The Court is not persuaded that JCS is converted from a private motor carrier to a motor carrier because JCS allows its trailers to serve merely as a vessel housing the goods of a third party in transit. Nor is the Court persuaded that any such change in character impacts the interstate nature of the commerce at issue. The trailers are not physically altered or transformed upon being loaded with goods. Rather, JCS delivers its trailers to the freight terminals for continued transportation to their final destination, but retains responsibility for any damage to the trailers caused during transit.
"It is the character of the activities rather than the proportion of either the employee's time or of his activities that determines" whether he will be subject to the authority of the Secretary of Transportation under the MCA. Levinson v. Spector Motor Service, 330 U.S. 649, 674-675, 67 S.Ct. 931, 91 L.Ed. 1158 (1947). Here, the record is clear that Mr. Tomlin's job duties included regular daily transportation of trailers to and from the freight terminals.

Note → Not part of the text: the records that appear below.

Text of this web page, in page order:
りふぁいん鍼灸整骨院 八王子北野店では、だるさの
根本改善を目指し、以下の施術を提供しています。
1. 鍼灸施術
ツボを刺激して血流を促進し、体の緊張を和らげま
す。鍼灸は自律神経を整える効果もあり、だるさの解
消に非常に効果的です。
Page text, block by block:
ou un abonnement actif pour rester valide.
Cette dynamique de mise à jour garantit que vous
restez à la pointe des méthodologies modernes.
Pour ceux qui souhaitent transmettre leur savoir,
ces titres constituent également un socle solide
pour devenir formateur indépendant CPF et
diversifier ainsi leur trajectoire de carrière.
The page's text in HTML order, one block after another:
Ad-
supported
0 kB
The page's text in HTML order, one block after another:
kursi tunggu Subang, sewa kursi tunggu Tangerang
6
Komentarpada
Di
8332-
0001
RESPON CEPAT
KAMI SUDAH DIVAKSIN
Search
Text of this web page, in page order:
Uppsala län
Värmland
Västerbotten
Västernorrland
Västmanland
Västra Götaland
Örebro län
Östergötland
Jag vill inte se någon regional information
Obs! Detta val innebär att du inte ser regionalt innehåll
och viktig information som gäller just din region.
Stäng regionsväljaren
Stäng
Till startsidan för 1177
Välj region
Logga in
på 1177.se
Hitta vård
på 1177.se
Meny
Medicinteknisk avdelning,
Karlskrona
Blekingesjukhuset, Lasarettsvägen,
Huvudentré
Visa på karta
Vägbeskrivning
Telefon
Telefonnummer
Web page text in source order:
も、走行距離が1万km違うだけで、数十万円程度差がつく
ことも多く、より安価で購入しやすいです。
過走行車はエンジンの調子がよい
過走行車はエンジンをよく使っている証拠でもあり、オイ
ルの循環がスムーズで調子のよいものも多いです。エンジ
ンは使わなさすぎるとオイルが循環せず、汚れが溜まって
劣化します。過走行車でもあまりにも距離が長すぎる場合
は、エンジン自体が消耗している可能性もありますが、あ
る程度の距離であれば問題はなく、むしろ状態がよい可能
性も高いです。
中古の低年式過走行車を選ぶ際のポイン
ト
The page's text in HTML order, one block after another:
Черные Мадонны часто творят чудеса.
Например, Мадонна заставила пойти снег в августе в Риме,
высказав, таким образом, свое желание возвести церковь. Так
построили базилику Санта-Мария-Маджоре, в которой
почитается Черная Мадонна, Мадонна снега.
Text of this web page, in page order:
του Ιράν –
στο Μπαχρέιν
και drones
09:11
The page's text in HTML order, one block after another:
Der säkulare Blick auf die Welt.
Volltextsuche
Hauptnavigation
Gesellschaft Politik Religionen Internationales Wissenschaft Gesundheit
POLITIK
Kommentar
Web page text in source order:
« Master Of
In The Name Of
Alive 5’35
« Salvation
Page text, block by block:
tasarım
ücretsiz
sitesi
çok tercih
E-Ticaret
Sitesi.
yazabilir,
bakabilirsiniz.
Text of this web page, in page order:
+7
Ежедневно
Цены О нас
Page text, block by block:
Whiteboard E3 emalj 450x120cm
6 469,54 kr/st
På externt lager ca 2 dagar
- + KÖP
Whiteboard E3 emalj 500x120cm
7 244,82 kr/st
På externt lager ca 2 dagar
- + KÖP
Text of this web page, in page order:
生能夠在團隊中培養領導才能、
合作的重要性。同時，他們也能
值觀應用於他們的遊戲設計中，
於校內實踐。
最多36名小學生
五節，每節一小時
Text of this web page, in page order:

Mr. Tomlin also admits that he occasionally made deliveries of trailers to JCS's out-of-state customers. Therefore, the Court need not determine what percentage of total hours Mr. Tomlin spent driving back and forth between the JCS facility and the freight terminals (or in certain instances to JCS's out of state customers) in order to conclude that summary judgment as to the MCA exemption is proper. See, e.g., Webb v. Athens Newspapers, Inc., 999 F.Supp. 1464, 1472 (M.D.Ga.1998) (holding that employees engaged in "interstate commerce" within meaning of MCA exemption where they made daily intrastate deliveries of newspaper supplements printed outside the state, and stored at newspaper's terminal for brief period of time prior to scheduled delivery based on accurate subscription forecasts). The MCA's exemption applies to Mr. Tomlin's freight terminal deliveries and pickups involving "exclusively intrastate transportation or handling of goods that were bound for out-of-state destinations." Walters, 575 F.3d 1221. As the transportation of trailers purchased or sold by JCS out of state was a regular, recurring, and substantial part of Tomlin's work as a driver in operation of all routes assigned by JCS, the Court finds that his work was "entwined with a continuous stream" of interstate commerce within the meaning of the MCA. See Marshall, 603 F.2d 1122.